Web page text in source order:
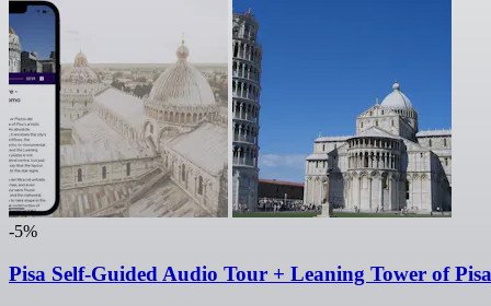
-5%
Pisa Self-Guided Audio Tour + Leaning Tower of Pisa
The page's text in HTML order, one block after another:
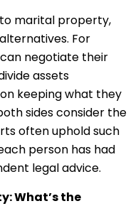
marital property,
For
negotiate their
assets
keeping what they
sides consider the
often uphold such
person has had
legal advice.
What’s the
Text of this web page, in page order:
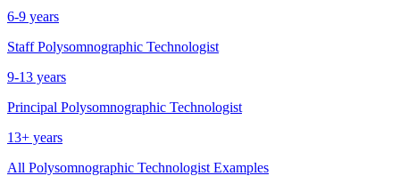
6-9 years
Staff Polysomnographic Technologist
9-13 years
Principal Polysomnographic Technologist
13+ years
All Polysomnographic Technologist Examples
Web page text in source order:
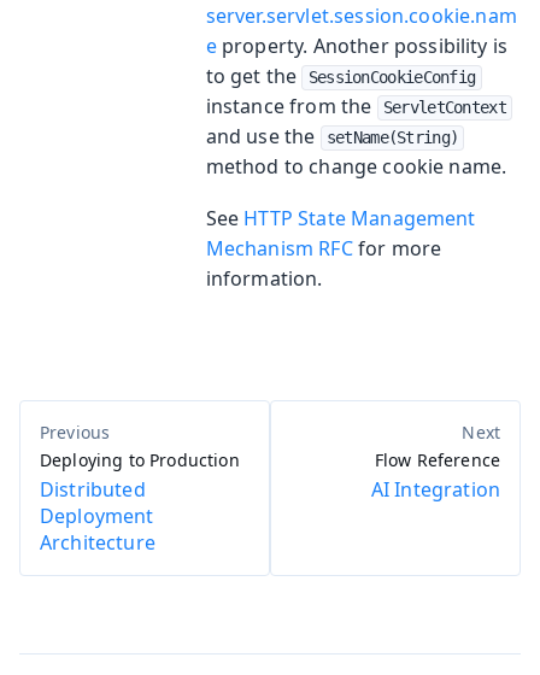
server.servlet.session.cookie.nam
eproperty. Another possibility is
to get the SessionCookieConfig
instance from the ServletContext
and use the setName(String)
method to change cookie name.
See HTTP State Management
Mechanism RFCfor more
information.
Deploying to Production
Distributed
Deployment
Architecture
Flow Reference
AI Integration
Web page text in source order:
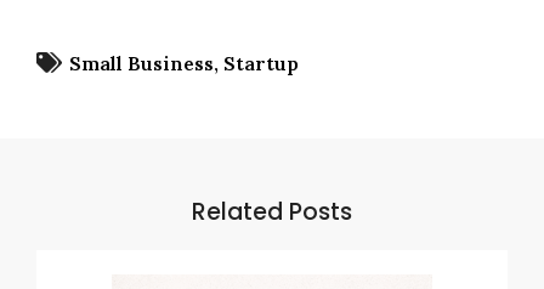
Small Business Startup
Related Posts
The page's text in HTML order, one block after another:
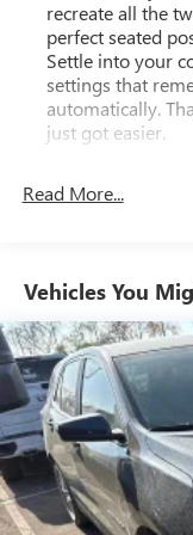
difference for
recreate all the
perfect seated
Settle into your
settings that
automatically.
just got easier.
Third-row head
Sometimes you
Other times...you
rear seats
load passengers
Fold one side
passengers. Or
40-40 folding
50-50 split
Sometimes you
Other
folding third-row
Read More...
Vehicles You
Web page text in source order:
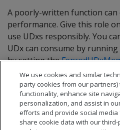
A poorly-written function can
performance. Give this role
use UDxs responsibly. You
UDx can consume by
by setting the
configuration parameter.
We use cookies and similar
party cookies from our
functionality, enhance site
personalization, and assist in
efforts and provide social
share cookie data with our
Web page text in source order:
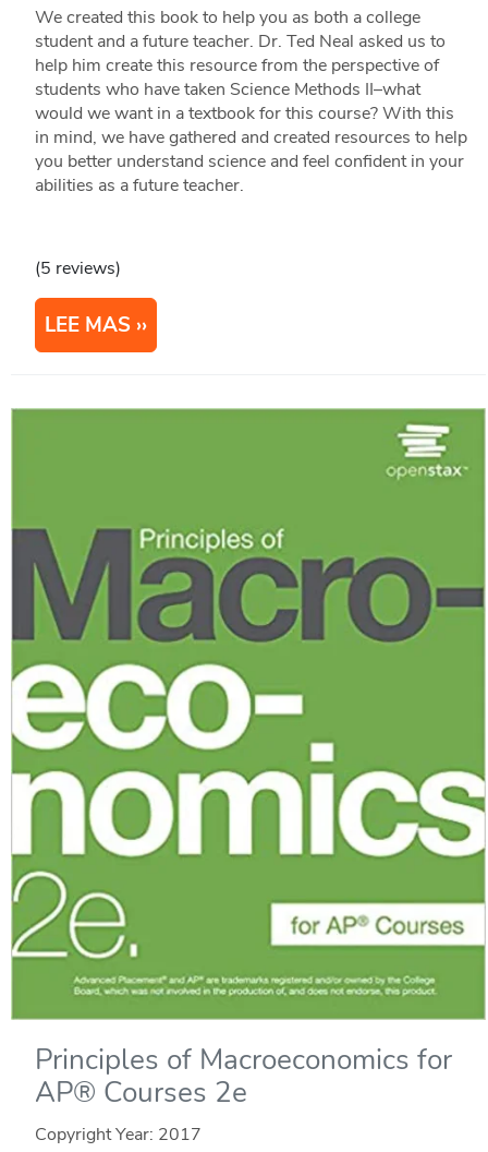
We created this book to help you as both a college
student and a future teacher. Dr. Ted Neal asked us to
help him create this resource from the perspective of
students who have taken Science Methods II–what
would we want in a textbook for this course? With this
in mind, we have gathered and created resources to help
you better understand science and feel confident in your
abilities as a future teacher.
(5 reviews)
LEE MAS
Principles of Macroeconomics for
AP® Courses 2e
Copyright Year: 2017
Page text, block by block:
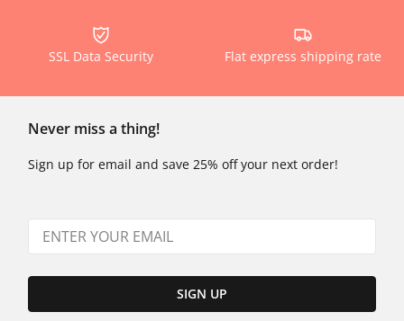
SSL Data Security Flat express shipping rate
Never miss a thing!
Sign up for email and save 25% off your next order!
SIGN UP
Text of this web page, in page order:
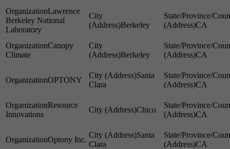
Lawrence
Berkeley National
Laboratory
Berkeley CA
Canopy
Climate
Berkeley CA
OPTONY
Santa
Clara
CA
Resource
Innovations
Chico
CA
Optony Inc.
Santa
Clara
CA
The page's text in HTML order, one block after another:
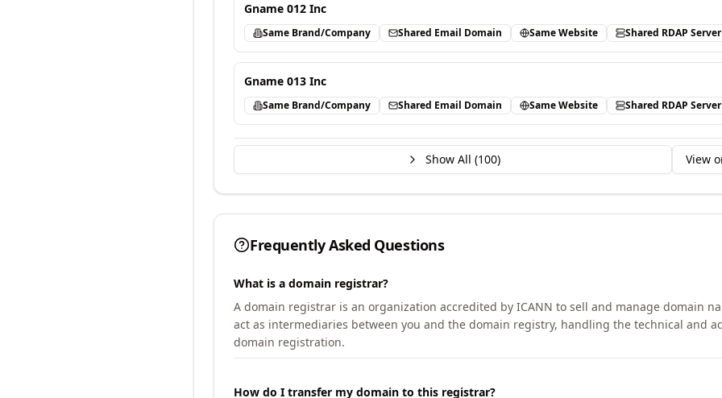
Gname 012 Inc
Same Brand/Company Shared Email Domain Same Website Shared RDAP Server
Gname 013 Inc
Same Brand/Company Shared Email Domain Same Website Shared RDAP Server
Show All (100) View
Frequently Asked Questions
What is a domain registrar?
A domain registrar is an organization accredited by ICANN to sell and manage domain
act as intermediaries between you and the domain registry, handling the technical and
domain registration.
How do I transfer my domain to this registrar?
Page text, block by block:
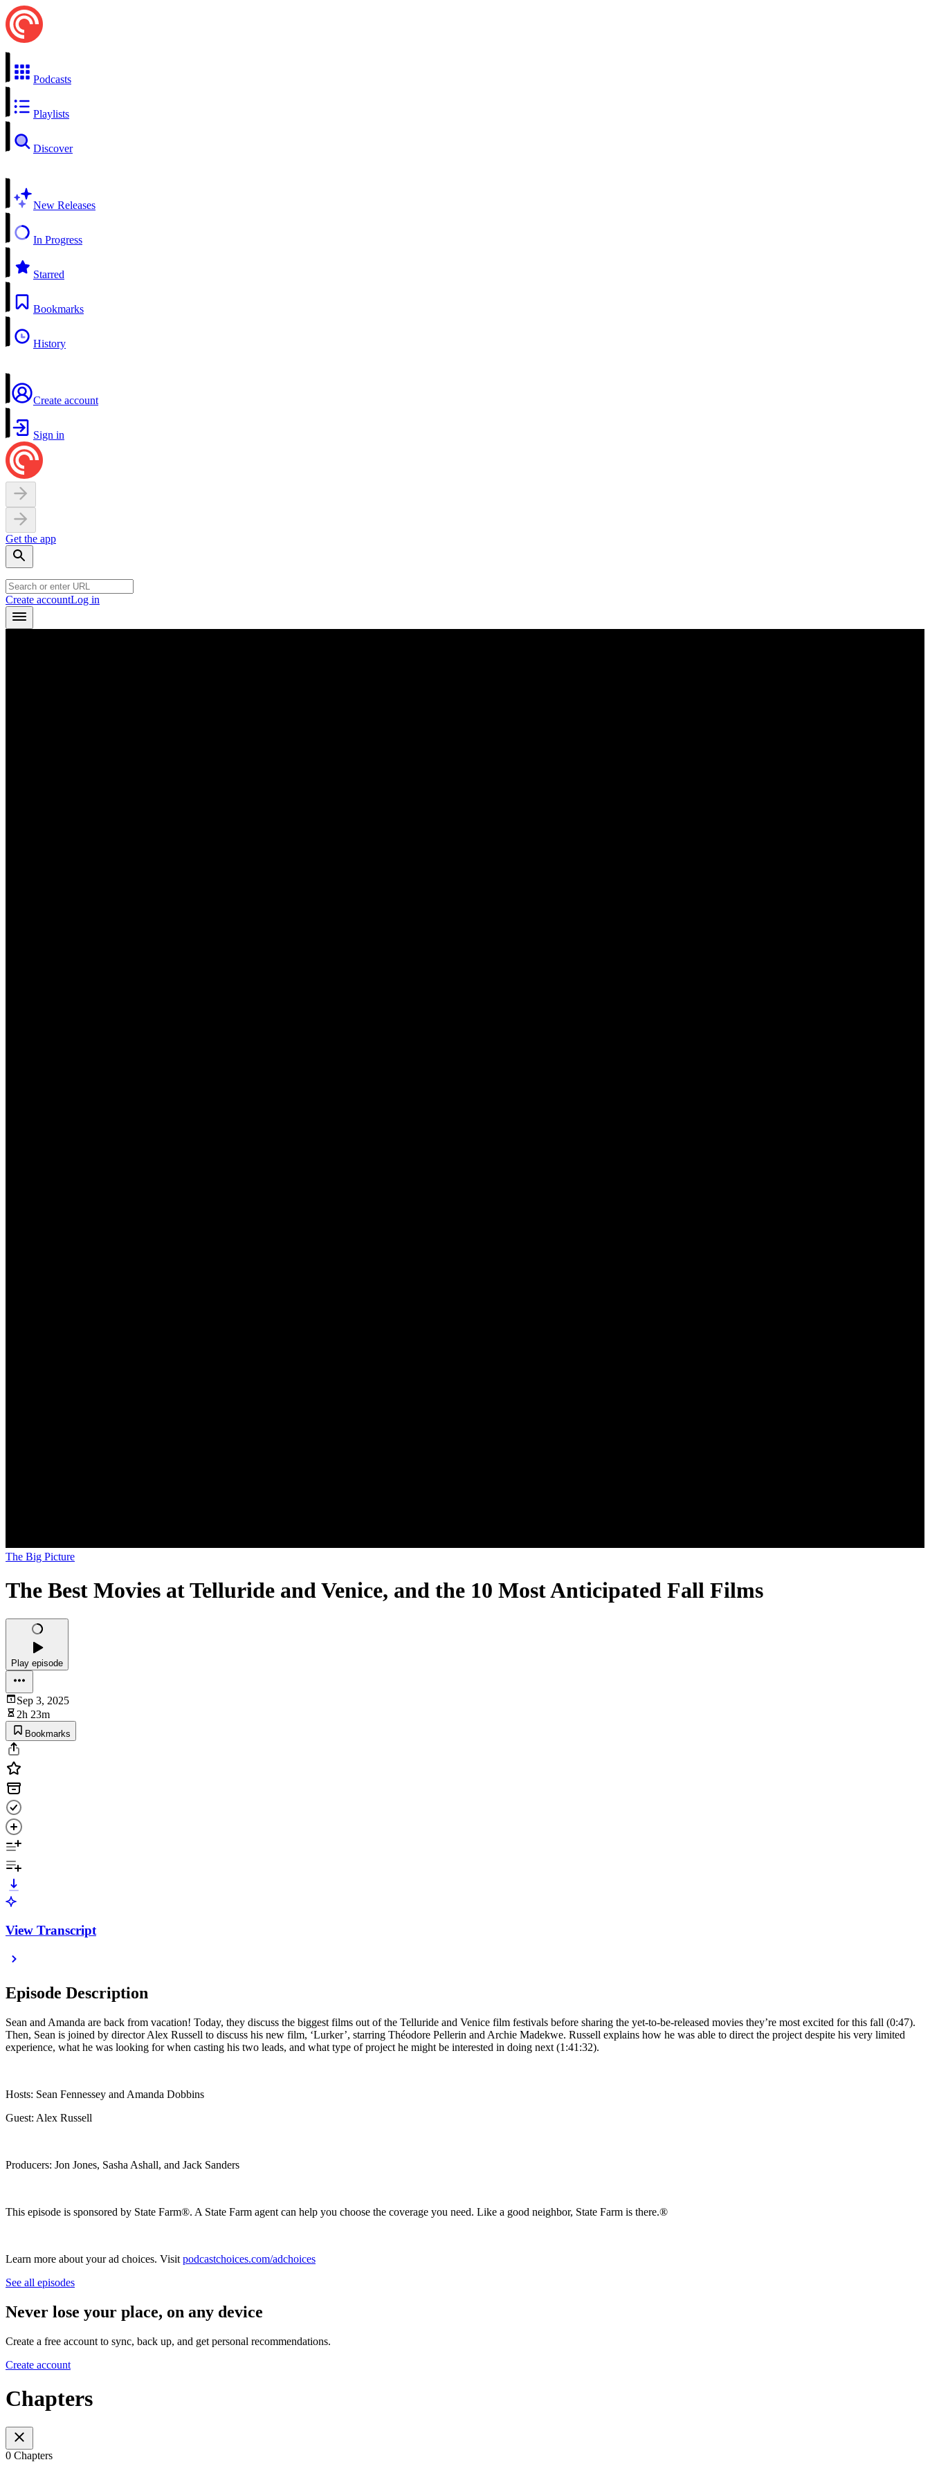
Podcasts
Playlists
Discover
New Releases
In Progress
Starred
Bookmarks
History
Create account
Sign in
Get the app
Create accountLog in
The Big Picture
The Best Movies at Telluride and Venice, and the 10 Most Anticipated Fall Films
Play episode
Sep 3, 2025
2h 23m
Bookmarks
View Transcript
Episode Description
Sean and Amanda are back from vacation! Today, they discuss the biggest films out of the Telluride and Venice film festivals before sharing the yet-to-be-released movies they’re most excited for this fall (0:47).
Then, Sean is joined by director Alex Russell to discuss his new film, ‘Lurker’, starring Théodore Pellerin and Archie Madekwe. Russell explains how he was able to direct the project despite his very limited
experience, what he was looking for when casting his two leads, and what type of project he might be interested in doing next (1:41:32).
Hosts: Sean Fennessey and Amanda Dobbins
Guest: Alex Russell
Producers: Jon Jones, Sasha Ashall, and Jack Sanders
This episode is sponsored by State Farm®️. A State Farm agent can help you choose the coverage you need. Like a good neighbor, State Farm is there.®️
Learn more about your ad choices. Visit podcastchoices.com/adchoices
See all episodes
Never lose your place, on any device
Create a free account to sync, back up, and get personal recommendations.
Create account
Chapters
0 Chapters
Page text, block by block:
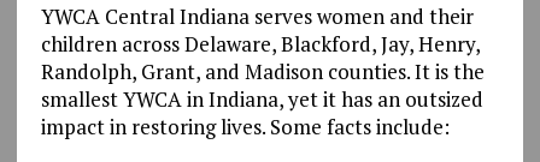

━━━━━━━━━━━━━━━━━━━━━━━━━━━━━━

Return all of the entries exactly as written, but drop any pictures they hold.

Web page text in source order:
-5%
Pisa Self-Guided Audio Tour + Leaning Tower of Pisa
The page's text in HTML order, one block after another:
marital property,
For
negotiate their
assets
keeping what they
sides consider the
often uphold such
person has had
legal advice.
What’s the
Text of this web page, in page order:
6-9 years
Staff Polysomnographic Technologist
9-13 years
Principal Polysomnographic Technologist
13+ years
All Polysomnographic Technologist Examples
Web page text in source order:
server.servlet.session.cookie.nam
eproperty. Another possibility is
to get the SessionCookieConfig
instance from the ServletContext
and use the setName(String)
method to change cookie name.
See HTTP State Management
Mechanism RFCfor more
information.
Deploying to Production
Distributed
Deployment
Architecture
Flow Reference
AI Integration
Web page text in source order:
Small Business Startup
Related Posts
The page's text in HTML order, one block after another:
difference for
recreate all the
perfect seated
Settle into your
settings that
automatically.
just got easier.
Third-row head
Sometimes you
Other times...you
rear seats
load passengers
Fold one side
passengers. Or
40-40 folding
50-50 split
Sometimes you
Other
folding third-row
Read More...
Vehicles You
Web page text in source order:
A poorly-written function can
performance. Give this role
use UDxs responsibly. You
UDx can consume by
by setting the
configuration parameter.
We use cookies and similar
party cookies from our
functionality, enhance site
personalization, and assist in
efforts and provide social
share cookie data with our
Web page text in source order:
We created this book to help you as both a college
student and a future teacher. Dr. Ted Neal asked us to
help him create this resource from the perspective of
students who have taken Science Methods II–what
would we want in a textbook for this course? With this
in mind, we have gathered and created resources to help
you better understand science and feel confident in your
abilities as a future teacher.
(5 reviews)
LEE MAS
Principles of Macroeconomics for
AP® Courses 2e
Copyright Year: 2017
Page text, block by block:
SSL Data Security Flat express shipping rate
Never miss a thing!
Sign up for email and save 25% off your next order!
SIGN UP
Text of this web page, in page order:
Lawrence
Berkeley National
Laboratory
Berkeley CA
Canopy
Climate
Berkeley CA
OPTONY
Santa
Clara
CA
Resource
Innovations
Chico
CA
Optony Inc.
Santa
Clara
CA
The page's text in HTML order, one block after another:
Gname 012 Inc
Same Brand/Company Shared Email Domain Same Website Shared RDAP Server
Gname 013 Inc
Same Brand/Company Shared Email Domain Same Website Shared RDAP Server
Show All (100) View
Frequently Asked Questions
What is a domain registrar?
A domain registrar is an organization accredited by ICANN to sell and manage domain
act as intermediaries between you and the domain registry, handling the technical and
domain registration.
How do I transfer my domain to this registrar?
Page text, block by block:
Podcasts
Playlists
Discover
New Releases
In Progress
Starred
Bookmarks
History
Create account
Sign in
Get the app
Create accountLog in
The Big Picture
The Best Movies at Telluride and Venice, and the 10 Most Anticipated Fall Films
Play episode
Sep 3, 2025
2h 23m
Bookmarks
View Transcript
Episode Description
Sean and Amanda are back from vacation! Today, they discuss the biggest films out of the Telluride and Venice film festivals before sharing the yet-to-be-released movies they’re most excited for this fall (0:47).
Then, Sean is joined by director Alex Russell to discuss his new film, ‘Lurker’, starring Théodore Pellerin and Archie Madekwe. Russell explains how he was able to direct the project despite his very limited
experience, what he was looking for when casting his two leads, and what type of project he might be interested in doing next (1:41:32).
Hosts: Sean Fennessey and Amanda Dobbins
Guest: Alex Russell
Producers: Jon Jones, Sasha Ashall, and Jack Sanders
This episode is sponsored by State Farm®️. A State Farm agent can help you choose the coverage you need. Like a good neighbor, State Farm is there.®️
Learn more about your ad choices. Visit podcastchoices.com/adchoices
See all episodes
Never lose your place, on any device
Create a free account to sync, back up, and get personal recommendations.
Create account
Chapters
0 Chapters
Page text, block by block:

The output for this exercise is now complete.